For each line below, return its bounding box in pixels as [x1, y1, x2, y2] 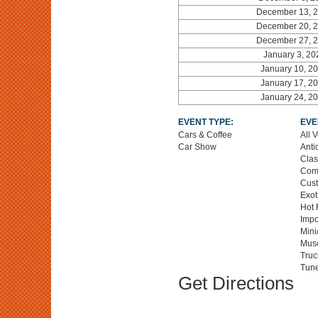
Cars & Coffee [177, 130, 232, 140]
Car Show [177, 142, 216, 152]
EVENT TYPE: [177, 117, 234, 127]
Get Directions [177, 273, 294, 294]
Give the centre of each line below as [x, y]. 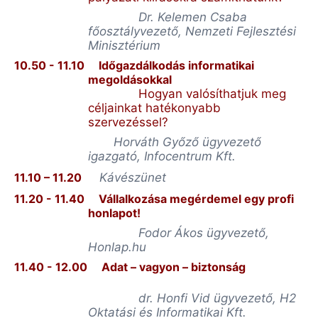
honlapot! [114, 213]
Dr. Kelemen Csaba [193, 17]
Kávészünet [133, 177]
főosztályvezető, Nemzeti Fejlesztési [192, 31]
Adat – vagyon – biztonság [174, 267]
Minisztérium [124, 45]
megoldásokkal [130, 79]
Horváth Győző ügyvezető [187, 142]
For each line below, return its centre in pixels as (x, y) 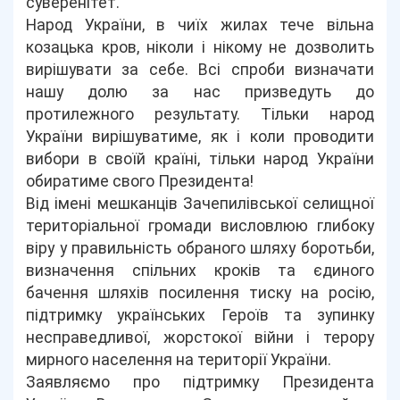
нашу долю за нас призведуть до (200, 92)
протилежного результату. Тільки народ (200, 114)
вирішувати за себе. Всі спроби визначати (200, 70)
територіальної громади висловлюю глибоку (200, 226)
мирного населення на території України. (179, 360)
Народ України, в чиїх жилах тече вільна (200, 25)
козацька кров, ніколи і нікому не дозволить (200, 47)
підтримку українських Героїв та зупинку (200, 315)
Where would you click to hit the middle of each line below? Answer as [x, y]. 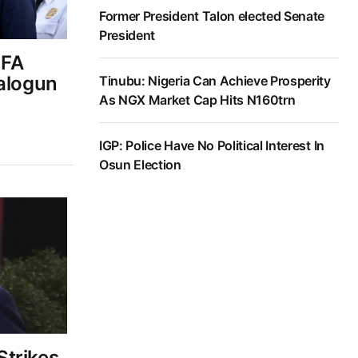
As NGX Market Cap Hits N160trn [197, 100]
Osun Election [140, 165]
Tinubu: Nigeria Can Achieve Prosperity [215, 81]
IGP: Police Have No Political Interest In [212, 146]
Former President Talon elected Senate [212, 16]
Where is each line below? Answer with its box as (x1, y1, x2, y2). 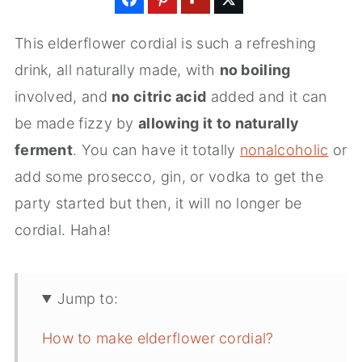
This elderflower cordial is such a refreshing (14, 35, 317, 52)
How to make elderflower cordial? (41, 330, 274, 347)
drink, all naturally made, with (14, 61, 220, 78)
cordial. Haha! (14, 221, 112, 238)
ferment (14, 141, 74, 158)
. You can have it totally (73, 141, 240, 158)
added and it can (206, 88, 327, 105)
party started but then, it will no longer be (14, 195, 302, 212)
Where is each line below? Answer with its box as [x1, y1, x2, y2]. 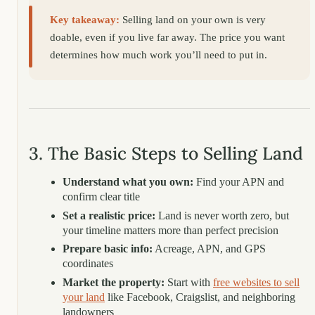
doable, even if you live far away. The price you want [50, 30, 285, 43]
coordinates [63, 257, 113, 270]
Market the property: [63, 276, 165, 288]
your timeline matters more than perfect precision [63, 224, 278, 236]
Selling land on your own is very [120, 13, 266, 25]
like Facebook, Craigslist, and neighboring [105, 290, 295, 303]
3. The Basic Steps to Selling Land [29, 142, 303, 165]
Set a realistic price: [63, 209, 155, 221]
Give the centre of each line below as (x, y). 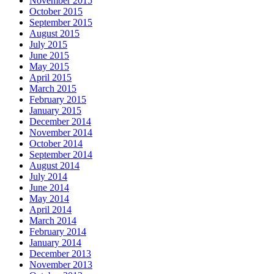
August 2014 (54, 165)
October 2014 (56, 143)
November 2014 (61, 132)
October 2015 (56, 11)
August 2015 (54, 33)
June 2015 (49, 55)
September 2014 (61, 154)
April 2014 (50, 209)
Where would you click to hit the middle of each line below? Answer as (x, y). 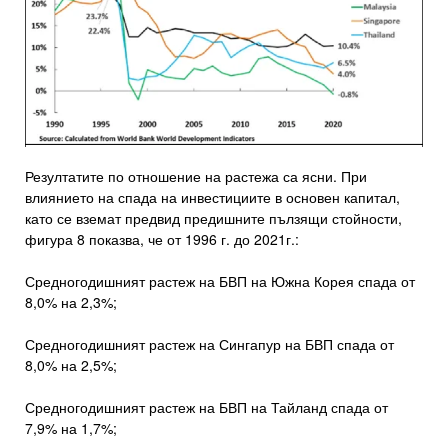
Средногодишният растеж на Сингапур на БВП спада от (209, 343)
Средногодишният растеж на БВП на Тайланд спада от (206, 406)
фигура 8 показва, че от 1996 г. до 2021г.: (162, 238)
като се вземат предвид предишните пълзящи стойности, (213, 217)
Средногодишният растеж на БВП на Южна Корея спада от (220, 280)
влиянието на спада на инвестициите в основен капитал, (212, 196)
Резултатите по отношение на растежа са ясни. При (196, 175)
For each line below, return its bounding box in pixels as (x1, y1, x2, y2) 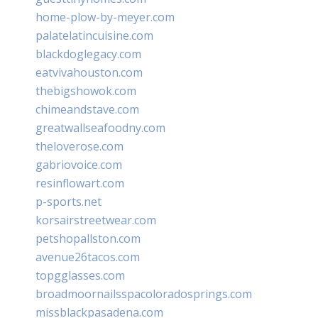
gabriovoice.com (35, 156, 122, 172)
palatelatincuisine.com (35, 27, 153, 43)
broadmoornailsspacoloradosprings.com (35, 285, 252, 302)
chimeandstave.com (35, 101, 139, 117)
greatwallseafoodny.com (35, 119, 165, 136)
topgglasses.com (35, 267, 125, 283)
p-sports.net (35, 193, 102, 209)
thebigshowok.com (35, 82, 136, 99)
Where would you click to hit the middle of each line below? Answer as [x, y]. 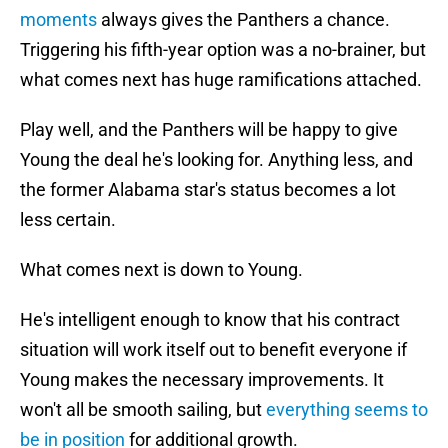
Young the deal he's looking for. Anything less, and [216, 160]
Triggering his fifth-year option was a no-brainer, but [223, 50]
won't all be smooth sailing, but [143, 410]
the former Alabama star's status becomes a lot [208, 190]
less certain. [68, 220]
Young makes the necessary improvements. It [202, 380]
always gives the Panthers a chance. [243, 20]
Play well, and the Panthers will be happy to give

» WHAT YOU SHOULD DO
Copy all the material exactly; omit images.

» EXERCISE ANSWER
For each line below, return its bounding box in pixels as [x1, y1, x2, y2] 
Cars & Coffee [177, 130, 232, 140]
Car Show [177, 142, 216, 152]
EVENT TYPE: [177, 117, 234, 127]
Get Directions [177, 273, 294, 294]
Give the centre of each line below as [x, y]. 
honlapot! [114, 213]
Dr. Kelemen Csaba [193, 17]
Kávészünet [133, 177]
főosztályvezető, Nemzeti Fejlesztési [192, 31]
Adat – vagyon – biztonság [174, 267]
Minisztérium [124, 45]
megoldásokkal [130, 79]
Horváth Győző ügyvezető [187, 142]
For each line below, return its centre in pixels as (x, y) 
нашу долю за нас призведуть до (200, 92)
протилежного результату. Тільки народ (200, 114)
вирішувати за себе. Всі спроби визначати (200, 70)
територіальної громади висловлюю глибоку (200, 226)
мирного населення на території України. (179, 360)
Народ України, в чиїх жилах тече вільна (200, 25)
козацька кров, ніколи і нікому не дозволить (200, 47)
підтримку українських Героїв та зупинку (200, 315)
Where would you click to hit the middle of each line below? Answer as [x, y]. 
As NGX Market Cap Hits N160trn [197, 100]
Osun Election [140, 165]
Tinubu: Nigeria Can Achieve Prosperity [215, 81]
IGP: Police Have No Political Interest In [212, 146]
Former President Talon elected Senate [212, 16]
Where is each line below? Answer with its box as (x1, y1, x2, y2). 
This elderflower cordial is such a refreshing (14, 35, 317, 52)
How to make elderflower cordial? (41, 330, 274, 347)
drink, all naturally made, with (14, 61, 220, 78)
cordial. Haha! (14, 221, 112, 238)
ferment (14, 141, 74, 158)
. You can have it totally (73, 141, 240, 158)
added and it can (206, 88, 327, 105)
party started but then, it will no longer be (14, 195, 302, 212)
Where is each line below? Answer with its box as [x1, y1, x2, y2]. 
doable, even if you live far away. The price you want [50, 30, 285, 43]
coordinates [63, 257, 113, 270]
Market the property: [63, 276, 165, 288]
your timeline matters more than perfect precision [63, 224, 278, 236]
Selling land on your own is very [120, 13, 266, 25]
like Facebook, Craigslist, and neighboring [105, 290, 295, 303]
3. The Basic Steps to Selling Land [29, 142, 303, 165]
Set a realistic price: [63, 209, 155, 221]
Give the centre of each line below as (x, y). 
August 2014 (54, 165)
October 2014 (56, 143)
November 2014 (61, 132)
October 2015 (56, 11)
August 2015 (54, 33)
June 2015 (49, 55)
September 2014 (61, 154)
April 2014 (50, 209)
Where would you click to hit the middle of each line below? Answer as (x, y). 
Средногодишният растеж на Сингапур на БВП спада от (209, 343)
Средногодишният растеж на БВП на Тайланд спада от (206, 406)
фигура 8 показва, че от 1996 г. до 2021г.: (162, 238)
като се вземат предвид предишните пълзящи стойности, (213, 217)
Средногодишният растеж на БВП на Южна Корея спада от (220, 280)
влиянието на спада на инвестициите в основен капитал, (212, 196)
Резултатите по отношение на растежа са ясни. При (196, 175)
For each line below, return its bounding box in pixels as (x1, y1, x2, y2) 
gabriovoice.com (35, 156, 122, 172)
palatelatincuisine.com (35, 27, 153, 43)
broadmoornailsspacoloradosprings.com (35, 285, 252, 302)
chimeandstave.com (35, 101, 139, 117)
greatwallseafoodny.com (35, 119, 165, 136)
topgglasses.com (35, 267, 125, 283)
p-sports.net (35, 193, 102, 209)
thebigshowok.com (35, 82, 136, 99)
Where would you click to hit the middle of each line below? Answer as [x, y]. 
Young the deal he's looking for. Anything less, and [216, 160]
Triggering his fifth-year option was a no-brainer, but [223, 50]
won't all be smooth sailing, but [143, 410]
the former Alabama star's status becomes a lot [208, 190]
less certain. [68, 220]
Young makes the necessary improvements. It [202, 380]
always gives the Panthers a chance. [243, 20]
Play well, and the Panthers will be happy to give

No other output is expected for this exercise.